| Jeux en ligne: le monopole de la Française des jeux épinglé par Bruxelles |
ajoutée le 2007-07-01 06:25:14
Bruxelles estime que la France enfreint le traité de l’UE en réservant à la Française des jeux et au PMU le monopole des jeux en ligne. Elle devra modifier sa législation. Sinon l’affaire pourra être transmise devant la Cour de justice européenne.
Les monopoles français sur les jeux d’argent en ligne, détenus par la Française des jeux (FDJ) et le PMU, ne doivent pas perdurer. La Commission européenne, après une première mise en demeure de la France en octobre 2006, a franchi une seconde étape dans ce dossier. Elle a envoyé à l’État français un avis motivé pour lui demander de changer sa législation; il devrait lui parvenir vendredi ou lundi prochain.
Dans cet avis, qui constitue un réel rappel à l’ordre, la Commission «constate» qu’il y a une infraction au traité de l’Union européenne (dont la dernière version est celui de Nice de 2001) au niveau de la libre circulation des services.
En ne laissant aucun autre acteur que la FDJ et le PMU proposer en France des jeux d’argent en ligne, l’État français a mis en place des «restrictions incompatibles avec le droit communautaire existant», indique Bruxelles.
Des mois de négociations vont s’engager
«Soit cette activité est considérée comme dangereuse et donc interdite à tout le monde. Soit elle est considérée comme non dangereuse et ouverte à tous. Soit elle présente des risques, et alors des restrictions peuvent être imposées aux acteurs. Mais elle ne peut être confiée exclusivement à certaines entreprises», résumait en 2006 pour ZDNet.fr, la direction générale du marché intérieur et des services (DG Markt), en charge du dossier.

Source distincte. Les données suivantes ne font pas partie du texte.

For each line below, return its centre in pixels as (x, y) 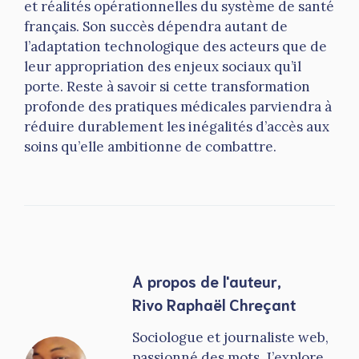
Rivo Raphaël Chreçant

Dans un délai théorique de deux mois, la France doit donc répondre à l’avis motivé de la Commission européenne. Les discussions vont ensuite s’engager pour parvenir à un consensus. La volonté de Bruxelles est que la France modifie à terme sa législation, afin de mettre fin au monopole sur les jeux d’argent en ligne, nous a confirmé un porte-parole de la GD Markt. En pratique, elle s’attend à des discussions pouvant durer plusieurs mois.
Si aucun accord n’est trouvé, une troisième étape sera enclenchée: la saisine de la Cour de justice des Communautés européennes, qui pourrait déboucher sur une amende. Dans la majorité des cas, l’État membre poursuivi se plie aux demandes de Bruxelles avant d’en arriver là, rappelle-t-on à la DG Markt.
Le jeu d’argent en ligne: une activité sensible selon la FDJ
De quoi satisfaire les opérateurs de jeux, à commencer par les casinotiers, qui militent depuis des années pour pouvoir proposer légalement de services de paris en ligne en France.
Aujourd’hui, la plupart des sites de jeux déjà accessibles sont dans l’illégalité. Selon une étude du cabinet d’audit Lexsi datant de 2006: «75% de l’activité des jeux d’argent en ligne en France est illégale actuellement.» Le cabinet a recensé plus de 14.823 sites actifs de jeux en juin 2006 dans le monde, dont 1.284 en français et accessibles.
La Française des jeux prend acte de la décision de Bruxelles. La société tient cependant à préciser qu’«il y a aujourd’hui un consensus en Europe autour de l’idée que les jeux en ligne constituent un secteur sensible qui doit faire l’objet d’un contrôle strict des Etats».
La FDJ estime que «le jeu requiert une vigilance forte» principalement sur internet où le droit varie d’un pays à l’autre, et où des opérateurs peu scrupuleux risquent de faire une concurrence déloyale aux acteurs «les plus responsables et les mieux encadrés réglementairement et financièrement». Cela «au détriment de la protection des joueurs».